Ce jeudi (11.06.20) la parole était aux avocats des deux parties.

Dans leur plaidoirie, les avocats avaient déjà réclamé une condamnation à de lourdes amendes, en vertu des préjudices causés à l'Etat congolais :

"Vous condamnerez au remboursement de la somme de l'équivalent en francs congolais de 47 millions de dollars américains et aux dommages et intérêts de l'équivalent en francs congolais de 100 millions de dollars américains pour toutes les causes de préjudices causés à l'Etat congolais qui paie aujourd'hui l'inflation, qui paie aujourd'hui le taux de change, qui paie aujourd'hui le manque de pouvoir d'achat à la suite des réserves de change qui ont été entamées."

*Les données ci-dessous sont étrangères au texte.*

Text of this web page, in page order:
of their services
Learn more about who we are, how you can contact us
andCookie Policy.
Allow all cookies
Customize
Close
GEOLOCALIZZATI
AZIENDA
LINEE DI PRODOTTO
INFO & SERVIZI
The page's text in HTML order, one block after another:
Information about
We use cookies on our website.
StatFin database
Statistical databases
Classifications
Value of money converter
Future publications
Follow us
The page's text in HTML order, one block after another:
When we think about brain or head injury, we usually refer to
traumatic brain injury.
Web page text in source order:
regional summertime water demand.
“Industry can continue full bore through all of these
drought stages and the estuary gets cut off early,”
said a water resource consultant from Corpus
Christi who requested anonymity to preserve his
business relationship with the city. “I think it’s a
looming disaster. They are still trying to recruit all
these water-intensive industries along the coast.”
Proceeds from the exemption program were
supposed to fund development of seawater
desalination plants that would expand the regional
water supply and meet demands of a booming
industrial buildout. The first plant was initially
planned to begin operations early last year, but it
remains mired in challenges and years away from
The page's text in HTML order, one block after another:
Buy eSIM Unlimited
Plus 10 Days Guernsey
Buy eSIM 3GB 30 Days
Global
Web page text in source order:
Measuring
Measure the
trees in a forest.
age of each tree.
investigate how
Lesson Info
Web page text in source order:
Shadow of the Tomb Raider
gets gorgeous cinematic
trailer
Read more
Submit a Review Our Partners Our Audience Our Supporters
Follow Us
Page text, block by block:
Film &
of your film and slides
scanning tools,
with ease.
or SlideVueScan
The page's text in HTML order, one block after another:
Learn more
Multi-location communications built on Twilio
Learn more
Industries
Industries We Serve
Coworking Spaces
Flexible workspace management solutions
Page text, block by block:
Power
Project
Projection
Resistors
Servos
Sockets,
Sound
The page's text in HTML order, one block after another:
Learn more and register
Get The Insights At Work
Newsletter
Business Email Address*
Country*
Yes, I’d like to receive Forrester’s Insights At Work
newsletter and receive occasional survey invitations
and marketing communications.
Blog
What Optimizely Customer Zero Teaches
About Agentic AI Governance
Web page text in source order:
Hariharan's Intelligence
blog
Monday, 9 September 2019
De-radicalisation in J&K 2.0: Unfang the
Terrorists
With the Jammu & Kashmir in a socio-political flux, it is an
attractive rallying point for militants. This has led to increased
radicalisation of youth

Une affaire qui entache la présidence Tshisekedi

Pour rappel, les deux co-accusés de Vital Kamerhe sont Samih Jammal, le directeur général des sociétés Samibo Congo et Husmal, ainsi que Jeannot Muhima, chargé d'import-export à la présidence de la République.

Les trois hommes sont soupçonnés d'avoir détourné environ 50 millions de dollars destinés à l'achat des maisons préfabriquées dans le cadre du programme des 100 premiers jours du chef de l'Etat.

L'audience de ce jeudi était la cinquième de ce procès dit des "100 jours".